Problem requirements: Your response should contain exactly the lines running from the one with "2021 BBB's Torch Awards (271, 42)" to the end of the data below, both included, and no pictures.

════

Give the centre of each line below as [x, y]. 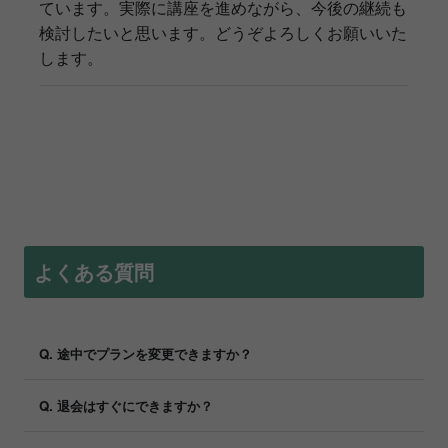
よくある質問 [94, 272]
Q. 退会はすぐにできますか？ [126, 406]
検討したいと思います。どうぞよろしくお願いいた [223, 33]
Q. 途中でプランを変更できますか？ [145, 354]
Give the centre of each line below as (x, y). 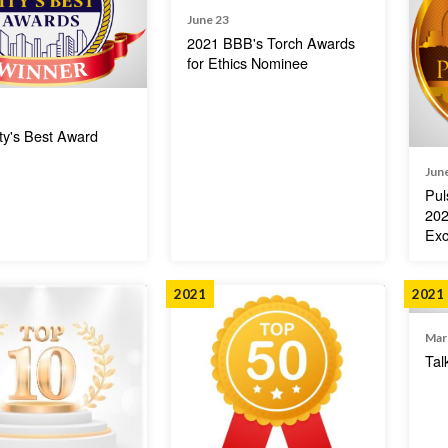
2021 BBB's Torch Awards (271, 42)
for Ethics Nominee (248, 62)
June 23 (208, 19)
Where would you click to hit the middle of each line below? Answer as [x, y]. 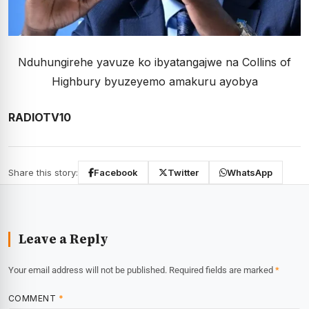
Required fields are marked [222, 270]
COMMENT [33, 299]
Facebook [116, 173]
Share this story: [43, 173]
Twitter [183, 173]
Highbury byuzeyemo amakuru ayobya [154, 82]
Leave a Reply [63, 239]
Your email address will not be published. [88, 270]
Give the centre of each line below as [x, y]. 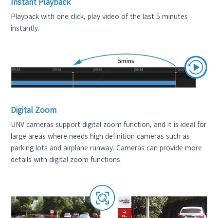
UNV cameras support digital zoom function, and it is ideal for [109, 124]
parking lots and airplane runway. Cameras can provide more [107, 148]
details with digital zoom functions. [66, 159]
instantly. [25, 28]
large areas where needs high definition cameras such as [100, 136]
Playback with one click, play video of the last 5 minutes [100, 16]
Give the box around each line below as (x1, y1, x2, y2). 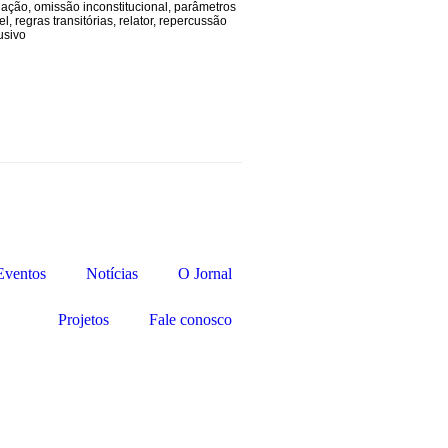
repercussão (159, 14, 227, 28)
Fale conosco (149, 311, 232, 328)
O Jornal (178, 265, 232, 282)
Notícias (86, 265, 138, 282)
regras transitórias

════

Reply to the exercise:
2021 BBB's Torch Awards (271, 42)
for Ethics Nominee (248, 62)
June 23 (208, 19)
Where would you click to hit the middle of each line below? Answer as [x, y]. 
Required fields are marked [222, 270]
COMMENT [33, 299]
Facebook [116, 173]
Share this story: [43, 173]
Twitter [183, 173]
Highbury byuzeyemo amakuru ayobya [154, 82]
Leave a Reply [63, 239]
Your email address will not be published. [88, 270]
Give the centre of each line below as [x, y]. 
UNV cameras support digital zoom function, and it is ideal for [109, 124]
parking lots and airplane runway. Cameras can provide more [107, 148]
details with digital zoom functions. [66, 159]
instantly. [25, 28]
large areas where needs high definition cameras such as [100, 136]
Playback with one click, play video of the last 5 minutes [100, 16]
Give the box around each line below as (x1, y1, x2, y2). 
repercussão (159, 14, 227, 28)
Fale conosco (149, 311, 232, 328)
O Jornal (178, 265, 232, 282)
Notícias (86, 265, 138, 282)
regras transitórias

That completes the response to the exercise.